Trick question! Depends on the missing component
In innate immunodeficiencies, what type of infections are these patients more susceptible to?
Again, this is variable depending on the component but are more susceptible to pyogenic/viral infections
What is XLA (x-linked something) associated with?
BTK
-so in Xlinked SCID you have a deficit in BTK
RAG 1 & 2 and ARTEMIS are involved in what immunology process?
VDJ recombination
(most definitely related to others as well, but this is th one in notes)
In Xlinked SCID, tell me:
1) functional deficit (amount of B & T cells)
Bonus: name the mediator signal that is defective
2) mechanism of this defect
Bonus: name the IL signal that is missing in this mechanism
3) what is very similar immunodeficiency to this one? but slightly different
1) BIG decrease in T cells
- Normal or increased B cells
- —-> this leads to decreased Ig’s
?BTK deficit
2) gene mutation in gamma chain cytokine R –> no IL7 signal? –> defective T cell maturation
3) okay, confused on this.
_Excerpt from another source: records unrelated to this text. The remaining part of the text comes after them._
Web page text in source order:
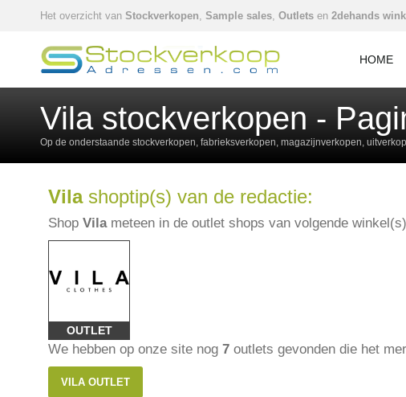
Het overzicht van Stockverkopen, Sample sales, Outlets en 2dehands
HOME
Vila stockverkopen -
Op de onderstaande stockverkopen, fabrieksverkopen, magazijnverkopen,
Vilashoptip(s) van de redactie:
Shop Vilameteen in de outlet shops van volgende
OUTLET
We hebben op onze site nog 7 outlets gevonden die het
VILA OUTLET
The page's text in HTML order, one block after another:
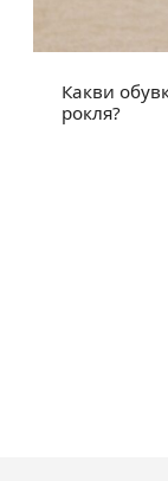
Какви
рокля?
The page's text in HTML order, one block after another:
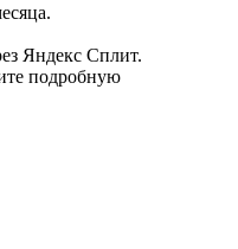
Яндекс Сплит.
подробную
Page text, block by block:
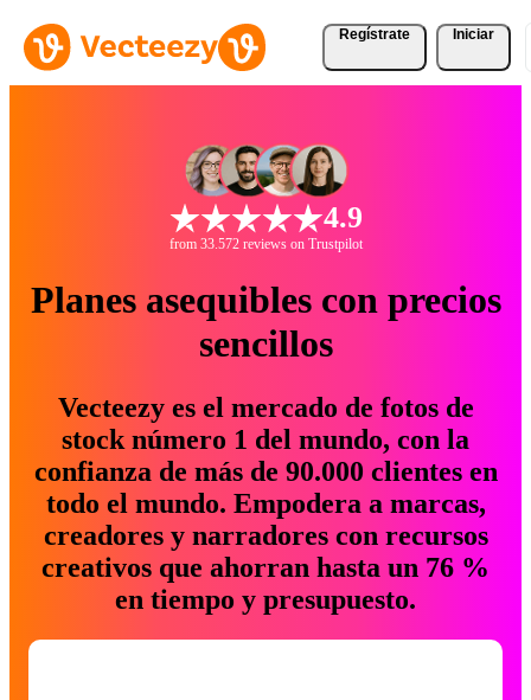
Regístrate Iniciar
4.9
from 33.572 reviews on Trustpilot
Planes asequibles con precios
sencillos
Vecteezy es el mercado de fotos de
stock número 1 del mundo, con la
confianza de más de 90.000 clientes en
todo el mundo. Empodera a marcas,
creadores y narradores con recursos
creativos que ahorran hasta un 76 %
en tiempo y presupuesto.

I don’t think Xlinked (Brutons) agammaglobulinemia is exactly the same but very similar (or at least both are x linked and both involve BTK.
WTF is BTK?
Bruton’s tyrosine kinase
Apparently it is critical mediator of BCR signaling
YOU DO NOT NEED TO KNOW THIS PICTURE BUT THOUGHT IT MIGHT HELP SHOW HOW MUCH BTK HELPS IN THIS PROCESS
Compare X linked SCID & XLA
**I am worried teacher may have been using these interchangably, but they are different
Similarities:
- both X linked
- both more common in Males (due to X linked)
Differences
- XlinkedScid causes decrease in T cells, XLA affects B cells
- XlinkedSCID is due to IL-2R gamma chain defect, XLA is defect in BTK
What are the types of SCID?
What cell lines do all of these affect?
Types
- X-linked SCID
- Autosomal Recessive SCID
- other [autosomal recessive?] SCID
All of these affect both T and B cells
In Autosomal recessive SCID, tell me:
1) mechanism of this defect
2) functional deficit (what does it do to B & T cells)
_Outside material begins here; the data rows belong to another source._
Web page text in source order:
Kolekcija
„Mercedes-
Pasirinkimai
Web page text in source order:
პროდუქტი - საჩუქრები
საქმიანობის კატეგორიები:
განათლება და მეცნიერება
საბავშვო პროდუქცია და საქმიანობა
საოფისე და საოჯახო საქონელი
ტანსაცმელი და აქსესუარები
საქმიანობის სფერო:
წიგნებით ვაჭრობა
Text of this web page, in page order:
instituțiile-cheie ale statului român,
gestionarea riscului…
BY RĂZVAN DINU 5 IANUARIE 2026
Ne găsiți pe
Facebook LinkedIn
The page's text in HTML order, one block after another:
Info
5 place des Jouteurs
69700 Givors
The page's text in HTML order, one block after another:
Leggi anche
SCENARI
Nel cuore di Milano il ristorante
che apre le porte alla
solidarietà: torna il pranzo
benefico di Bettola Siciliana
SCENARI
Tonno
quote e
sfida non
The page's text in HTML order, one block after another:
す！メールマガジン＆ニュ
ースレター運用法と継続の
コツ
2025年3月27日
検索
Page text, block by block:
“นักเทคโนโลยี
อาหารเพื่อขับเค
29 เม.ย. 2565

3) Key word/difference to this vs XlinkedSCID
1) ADA (adenosine deaminase) is deficient + deficient/decreased PNP –> build-up of cytotoxic metabolites in lymphocytes –> cell death
2) above leads to Progressive decrease in T & B cells (mostly T cells tho? per notes)
3) PROGRESSIVE!
Other type of autosomal recessive SCID…
1) what is mechanism
2) what is the functional deficit (cells affected)
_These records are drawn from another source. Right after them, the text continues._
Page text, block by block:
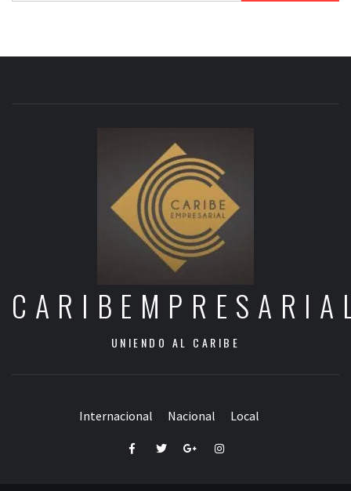
UNIENDO AL CARIBE
Internacional Nacional Local
FacebookTwitterGoogle+Instagram
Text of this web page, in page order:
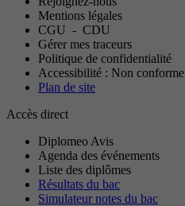
Mentions légales
CGU - CDU
Gérer mes traceurs
Politique de confidentialité
Accessibilité : Non conforme
Plan de site
Accès direct
Diplomeo Avis
Agenda des événements
Liste des diplômes
Résultats du bac
Simulateur notes du bac
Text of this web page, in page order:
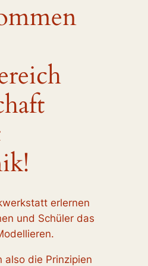
erlernen
und Schüler das
also die Prinzipien
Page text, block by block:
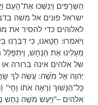
הַשְּׂרָפִים וַיְנַשְּׁכוּ אֶת־הָעָם
ישראל פונים אל משה
לאלוהים כדי להסיר את
וַיֹּאמְרוּ: חָטָאנוּ, כִּי דִבַּרְנוּ
מֵעָלֵינוּ אֶת הַנָּחָשׁ,
של אלהים אינה ברורה
יְהוָה אֶל מֹשֶׁה: עֲשֵׂה לְךָ
כָּל־הַנָּשׁוּךְ וְרָאָה אֹתוֹ
אלהים –"וַיַּעַשׂ משֶׁה נְחַשׁ
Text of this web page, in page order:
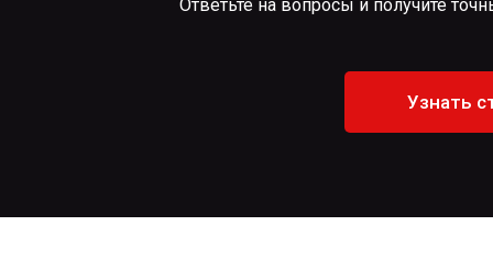
Ответьте на вопросы и получите
Узнать
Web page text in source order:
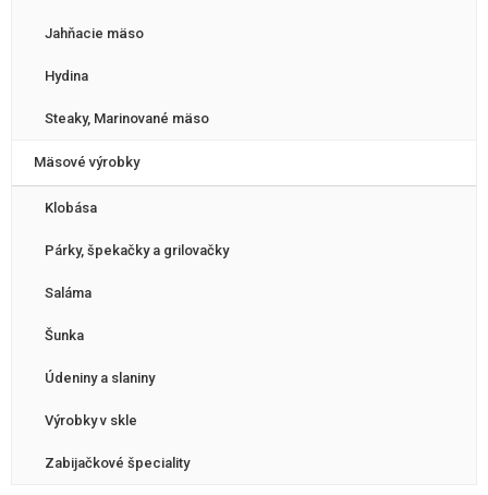
Jahňacie mäso
Hydina
Steaky, Marinované mäso
Mäsové výrobky
Klobása
Párky, špekačky a grilovačky
Saláma
Šunka
Údeniny a slaniny
Výrobky v skle
Zabijačkové špeciality
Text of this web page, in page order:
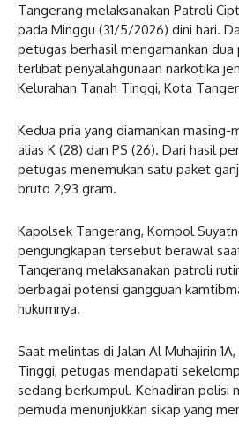
Tangerang melaksanakan Patroli
pada Minggu (31/5/2026) dini hari.
petugas berhasil mengamankan dua
terlibat penyalahgunaan narkotika
Kelurahan Tanah Tinggi, Kota
Kedua pria yang diamankan masing-
alias K (28) dan PS (26). Dari hasil
petugas menemukan satu paket
bruto 2,93 gram.
Kapolsek Tangerang, Kompol
pengungkapan tersebut berawal
Tangerang melaksanakan patroli
berbagai potensi gangguan
hukumnya.
Saat melintas di Jalan Al Muhajirin
Tinggi, petugas mendapati
sedang berkumpul. Kehadiran polisi
pemuda menunjukkan sikap yang

Only real difference between autosomal recessive SCID and other SCID appears to be the mechanism leading to this/same functional defect!
1) mutation in RAG –> defect in VDJ recombination –> B & T cells can’t mature then
** VDJ recombination is how you make diverse/specific antibodies
2) decrease in both T & B cells and thus antibodies
How do you cure SCID?
Bone marrow transplant!!!
What is the classic/constant CD marker on T cells?
CD 3
What is the classic/constant CD marker on B cells?
CD 19
What are the kinds of disorders that affect both T & B cells?
- all 3 types of SCID
- Hyper IgM syndrome
What disorders affect T cells? (that your teacher taught about…6 of em)
- DiGeorges syndrome
- MHCII defect
- T cell R complex defect
- Th1 defect
- Th17 defect (aka Autsomal dominant Hyper-IgE syndrome aka Job syndrome)
- IFN-gamma deficit
Let’s talk Hyper IgM syndrome.
1) how is it genetically passed on/inherited
2) what is mechanism
Remember our saying: affects 40 yo Males **
CD40 ligand Mutations–>means B cells dont go to germinal centers and you can’t class switch antibodies –> you can only get IgM (normal or slight increase)
1) X-linked
2) above mechanism
**remember actually affects kiddos etc. Just helps remember
DiGeorge’s syndrome!
1) tell me the defect that leads to this
2) what cell type does it affect
3) how can we treat this? why won’t a BMT work?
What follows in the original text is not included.